# What type of Cichlids can I mix?



## natearoo766 (Sep 14, 2014)

I am new to aquariums and i just bought a 55 gallon tank, 48" long, right now i have an Aura Cichlid and a Yellow Lab and 2 other Cichlids that i cant remember their name. I know those 4 fish do well together because i bought the fish at a well known fish store and they said they do. I want to get more fish for the tank and dont know what kinds to get. I also want to get 2 sharks, probably rainbow sharks, and a pleco. So what are some other Cichlids I can get?


----------



## natearoo766 (Sep 14, 2014)

Sorry, i meant Uaru.


----------



## DJRansome (Oct 29, 2005)

Uaru is a 10" fish and maybe not a good idea to put in a 55G aquarium. Also they like pH of less than 7.0. You can try the South American forum for tank size on Uaru.

The yellow labs will work, they like pH 7.5 or higher.

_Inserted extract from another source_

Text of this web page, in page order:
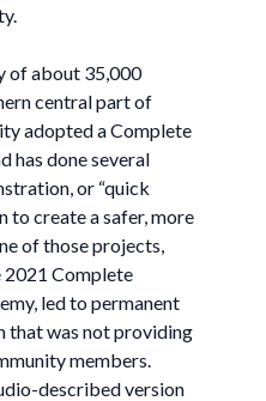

I think you need to find out the names of the other 2 cichlids.


----------



## natearoo766 (Sep 14, 2014)

the other 2 fish are barbs. I really want to keep my Uaru and yellow lab and add more mbuna or possibly peacock. I read that my uara will do fine in a 55g and uara can like a pH level of up tp 7.5. Anyway i can make it work out having my uaru and mbuna fish? Thank you


----------



## natearoo766 (Sep 14, 2014)

My favorite fish are the mbunas, and i absolutely love my uara fish. I already have a yellow-lab with a Uara fish because the man at the fish store said it would work. I have a 55g tank and i want to add more mbunas but only if i know it will work. Having my uara fish with a school of mbuna fish is like my dream tank haha so answers would be greatly appreciated!  i also have 2 mellow barbs, who dont even go near the yellow lab or uara, let alone bully them. Thank you!


----------



## natearoo766 (Sep 14, 2014)

the barbs are very mellow...if anything my yellow lab bullies them! lol


----------



## Austinite (Jul 27, 2013)

i have a friend with those fish, aren't they from SA? i don't think they are near aggressive enough to be kept with mbunas long term


----------



## pfoster74 (May 13, 2012)

I have never kept uara so i have no idea what you can keep together, but in the profile section it is recommended they be kept in a 70g or larger tank. just read a different profile and that one was saying 100g or larger keep them with other south american cichlids it says.


----------



## Cichlidman14 (Jul 17, 2013)

Nate i wouldn't advise your mix. Even in 7.5 ph Africans will not do well. You will start to see the Africans flicking on rocks or rubbing themselves on the substrate. It's known as flashing and is usually do to a low ph( had it happen to me) my advice is i stick wih fish from the same region with the same water types.


----------



## rennsport2011 (Oct 21, 2013)

Cichlidman14 said:


> Nate i wouldn't advise your mix. Even in 7.5 ph Africans will not do well. You will start to see the Africans crazy on rocks or rubbing themselves on the substrate. It's known as flashing and is usually do to a low ph( had it happen to me) my advice is i stick wih fish from the same region with the same water types.


Agreed... Uaru are also a relatively slow moving peaceful fish, that gets Hole in The Head when stressed... it is probable that being mixed with mbuna will do that to it. Basically this is a recipe to make the fish sick and I would highly advise against such a thing.


----------



## GTZ (Apr 21, 2010)

*Merged thread*


----------



## Floridagirl (Jan 10, 2008)

Just because they are cichlids, doesn't meant that they can live together. A 55 is a great Mbuna tank. But, they do best in groups . You can do 2-3 species. Labs are great, they can mix with Peacocks , as well. You could get 10 yellow labs, and 10 of a peacock species. Rehome extra males. That would be a nice tank , when mature. Or 3 groups of 8 fish. 4-5" from Lake Malawi. NOT Auratus or Bumble bees, no matter what your LFS says.


----------



## Malawi Male (Sep 21, 2014)

Hi! 
I have an African cichlid tank and was wondering if I could mix some of the american cichlids like green terror and convict along with them.

Anyone can suggest?


----------



## Floridagirl (Jan 10, 2008)

Malawi male, that usually doesn't work. It depends on what types and sizes of fish and tanks. Also, in the future, please start your own thread, so as not to draw attention away from the OP(original poster) topic. Thanks.


----------